While P3 Volvo models using the EcoBoost engine in 1.6T derivatives are equipped with the 6-speed PowerShift, some older P3 platform cars feature the 6-speed PowerShift in 2.0T derivatives (Badged T3 (1.6T), T4 (1.6T), and 2.0T).

- Volvo S60 (2011-2015)
- Volvo V60 (2011-2015)
- Volvo S80 (2009-2015)
- Volvo V70 (2.0T) (2008-2015)
- Volvo XC70 (2.0T) (2008-2015)
- Volvo C30 (2.0T) (2008-2013)
- Volvo V40 (2012-2015)

By model year 2015, all Volvo cars had stopped using EcoBoost engines and the only automatic transmission options were from Aisin.

==Faulty operation==

The use of cheaper, lighter and simpler dry clutch packs in lower-end models of the transmission ultimately led to the demise of the PowerShift name.

The gearboxes with dry clutch packs were used in the Fiesta, Focus and EcoSport. Dry clutches are designed to be used in manual transmissions, and are known to have very peculiar engagement properties, unlike wet (oil-bathed) clutches which are much smoother in operation, and have a higher tolerance for slipping the clutches as they have better heat dissipation. This all makes wet clutches better suited for use in DCTs, and thus Ford experienced problems with models of the transmission which used dry clutch packs.

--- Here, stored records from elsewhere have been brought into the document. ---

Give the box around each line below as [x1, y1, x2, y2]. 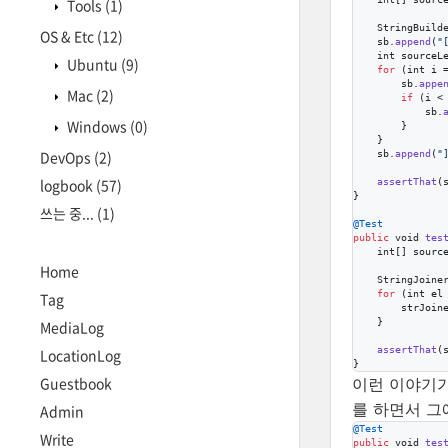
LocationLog [40, 345, 121, 365]
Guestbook [40, 373, 112, 393]
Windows [64, 116, 130, 136]
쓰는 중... [40, 203, 97, 223]
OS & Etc [40, 26, 97, 46]
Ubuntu [64, 54, 121, 74]
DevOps [40, 147, 94, 167]
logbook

Ford has faced class-action lawsuits and fraud investigations in the United States, Australia and Canada over the PowerShift gearbox as being defective and potentially dangerous in the Ford Focus, Ford Fiesta and Ford EcoSport. The lawsuits allege that vehicles equipped with the PowerShift gearbox "continue to experience the transmission defect, including, but not limited to, bucking, kicking, jerking, harsh engagement, and delayed acceleration and lurching." U.S. courts tentatively approved a settlement of the U.S. lawsuit on April 25, 2017.

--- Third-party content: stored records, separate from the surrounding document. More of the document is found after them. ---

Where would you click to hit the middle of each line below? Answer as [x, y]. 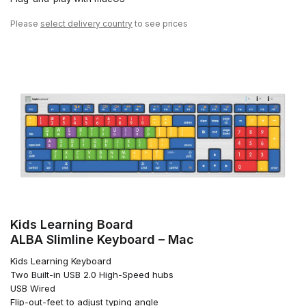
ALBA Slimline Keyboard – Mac [102, 239]
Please [25, 23]
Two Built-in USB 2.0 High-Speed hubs [92, 274]
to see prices [160, 23]
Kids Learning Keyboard [61, 261]
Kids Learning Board [72, 224]
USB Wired [33, 288]
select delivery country [86, 23]
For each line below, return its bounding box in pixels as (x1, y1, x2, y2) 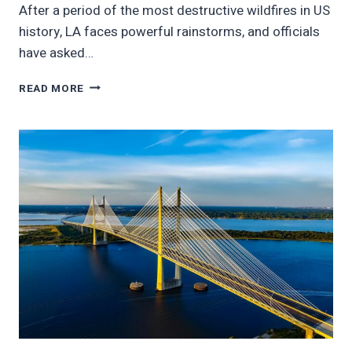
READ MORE (19, 80, 85, 97)
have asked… (19, 42, 93, 63)
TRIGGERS (83, 125, 142, 141)
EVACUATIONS (83, 141, 164, 158)
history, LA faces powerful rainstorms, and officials (19, 21, 320, 42)

Ford has claimed that the defects were caused by either a faulty throwout bearing or input shaft and rear main seals that leak fluid onto the clutch causing it to slip even while supposedly fully engaged. Ford has released fixes of the seals and updated clutch kits. There were also issues with the transmission control module such as faulty connector pins, shifter motors failing, and a poorly connected main ground wire due to paint on threads or an incorrect bolt being used during assembly. These transmissions were still installed into Focus and Fiesta until Ford introduced newer models to replace them.

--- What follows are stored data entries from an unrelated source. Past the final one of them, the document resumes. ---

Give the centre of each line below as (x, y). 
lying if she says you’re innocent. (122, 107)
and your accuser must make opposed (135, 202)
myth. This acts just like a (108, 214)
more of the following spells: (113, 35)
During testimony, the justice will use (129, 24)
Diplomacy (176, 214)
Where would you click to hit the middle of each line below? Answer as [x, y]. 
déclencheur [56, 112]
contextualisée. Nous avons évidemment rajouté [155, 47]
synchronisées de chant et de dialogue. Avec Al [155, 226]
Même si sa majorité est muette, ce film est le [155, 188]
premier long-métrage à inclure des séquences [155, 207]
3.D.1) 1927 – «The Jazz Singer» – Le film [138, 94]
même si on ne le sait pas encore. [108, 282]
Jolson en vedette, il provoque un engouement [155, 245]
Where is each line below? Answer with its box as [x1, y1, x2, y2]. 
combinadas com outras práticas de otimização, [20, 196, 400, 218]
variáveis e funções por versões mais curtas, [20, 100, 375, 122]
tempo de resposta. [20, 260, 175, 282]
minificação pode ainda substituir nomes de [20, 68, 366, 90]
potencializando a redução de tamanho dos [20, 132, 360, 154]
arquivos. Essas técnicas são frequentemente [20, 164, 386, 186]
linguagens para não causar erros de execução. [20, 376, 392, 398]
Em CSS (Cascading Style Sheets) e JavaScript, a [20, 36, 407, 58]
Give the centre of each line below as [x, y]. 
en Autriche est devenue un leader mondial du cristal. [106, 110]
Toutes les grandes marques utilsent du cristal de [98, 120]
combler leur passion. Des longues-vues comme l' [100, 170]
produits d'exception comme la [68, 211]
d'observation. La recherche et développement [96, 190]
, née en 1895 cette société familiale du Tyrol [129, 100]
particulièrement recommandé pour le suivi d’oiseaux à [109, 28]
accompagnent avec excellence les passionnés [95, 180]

However, subsequent journalistic investigations conducted after the Focus and Fiesta models were succeeded, has revealed that Ford engineers and executives were aware of the problems before and after the release of it, with developmental engineers even stating in company e-mails that there was "no driveable calibration" of the transmission, and with pre-production test engineers having to pull over out of traffic due to the transmission shifting into neutral. These were mainly caused by the clutch pack overheating, and the control module instructing clutches to disengage in order to prevent further damage; though faulty control modules may also exhibit such behaviour. Yet Ford has repeatedly denied systemic problems even to their own dealerships, instead directing them to replace the transmission over and over even though it was never truly fixed.

Ford Thailand agreed to buy back about 200 Ford Fiesta and Focus models with faulty PowerShift transmissions. Ford Brazil extended the warranty of the transmission to 10 years or 240.000 km. Ford USA extended the warranty of the transmission to 7 years or 100,000 miles depending on the model year of the vehicle. Ford Australia has had a $AU10,000,000 fine imposed on it by the Australian Federal Court for unconscionable conduct relating to the transmission problems and poor handling of customer complaints In 2019, US Department of Justice fraud investigators began a probe to determine if the company was aware of a defect that it knew to be irreparable, or if it may have misled customers and safety regulators.